- What the task asks -
In the records below, find each line holding the word "resources" and copy it.

Stored data
____________________

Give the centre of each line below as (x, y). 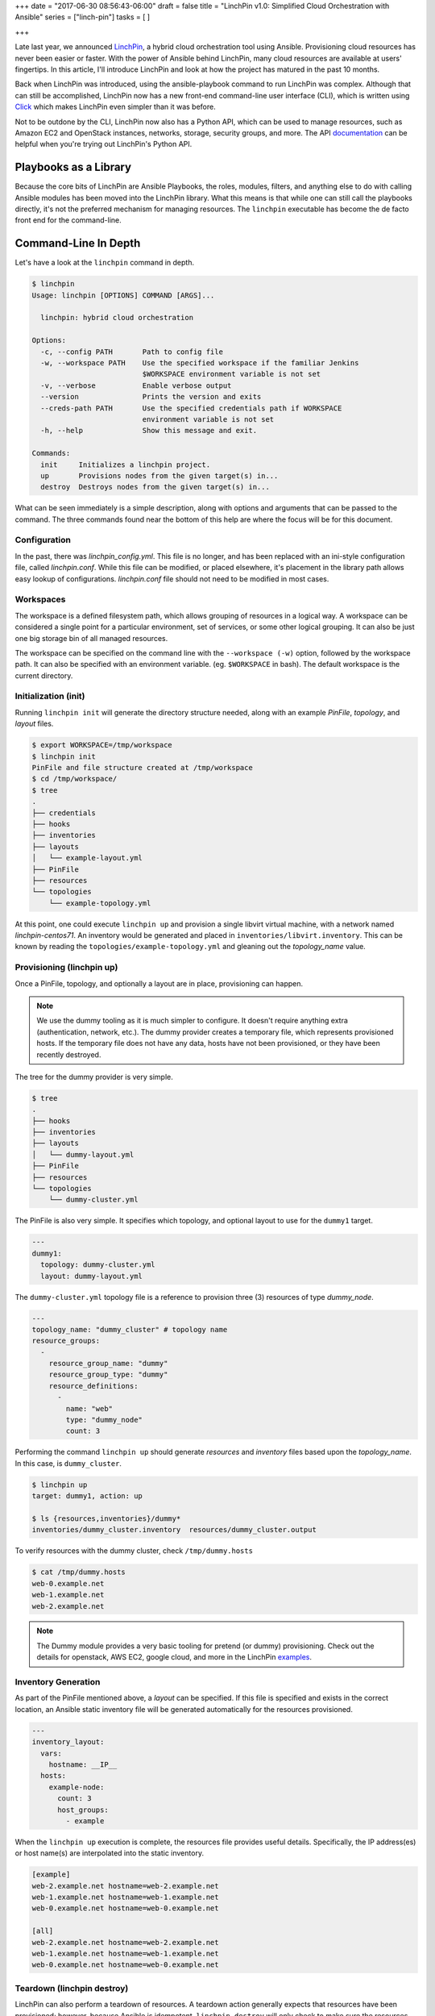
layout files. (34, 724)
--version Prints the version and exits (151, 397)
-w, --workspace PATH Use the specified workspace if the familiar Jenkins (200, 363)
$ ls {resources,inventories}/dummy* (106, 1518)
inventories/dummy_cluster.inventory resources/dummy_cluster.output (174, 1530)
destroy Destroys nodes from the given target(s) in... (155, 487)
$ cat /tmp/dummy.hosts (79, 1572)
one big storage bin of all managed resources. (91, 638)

____________________

- Solution to this task -
$ ls {resources,inventories}/dummy* (106, 1518)
inventories/dummy_cluster.inventory resources/dummy_cluster.output (174, 1530)
one big storage bin of all managed resources. (91, 638)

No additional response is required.